◆ Records shown

◆ ◆ ◆ ◆ ◆

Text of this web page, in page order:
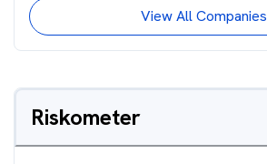
View All Companies
Riskometer
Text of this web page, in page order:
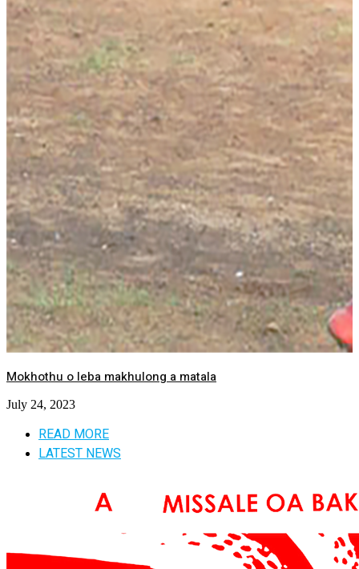
Mokhothu o leba makhulong a matala
July 24, 2023
READ MORE
LATEST NEWS
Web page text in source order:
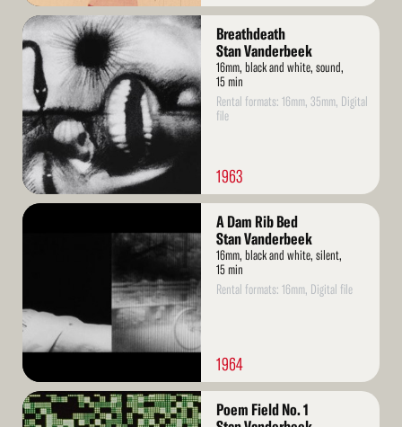
Read
More
Breathdeath
Stan Vanderbeek
16mm, black and white, sound,
15 min
Rental formats: 16mm, 35mm, Digital
file
1963
Read
A Dam Rib Bed
Stan Vanderbeek
16mm, black and white, silent,
15 min
Rental formats: 16mm, Digital file
1964
Read
More
Poem Field No. 1

◆ ◆ ◆ ◆ ◆

◆ Assignment
Set down the entries above exactly, and keep every picture out of your copy.

◆ Result of the task
Text of this web page, in page order:
View All Companies
Riskometer
Text of this web page, in page order:
Mokhothu o leba makhulong a matala
July 24, 2023
READ MORE
LATEST NEWS
Web page text in source order:
Read
More
Breathdeath
Stan Vanderbeek
16mm, black and white, sound,
15 min
Rental formats: 16mm, 35mm, Digital
file
1963
Read
A Dam Rib Bed
Stan Vanderbeek
16mm, black and white, silent,
15 min
Rental formats: 16mm, Digital file
1964
Read
More
Poem Field No. 1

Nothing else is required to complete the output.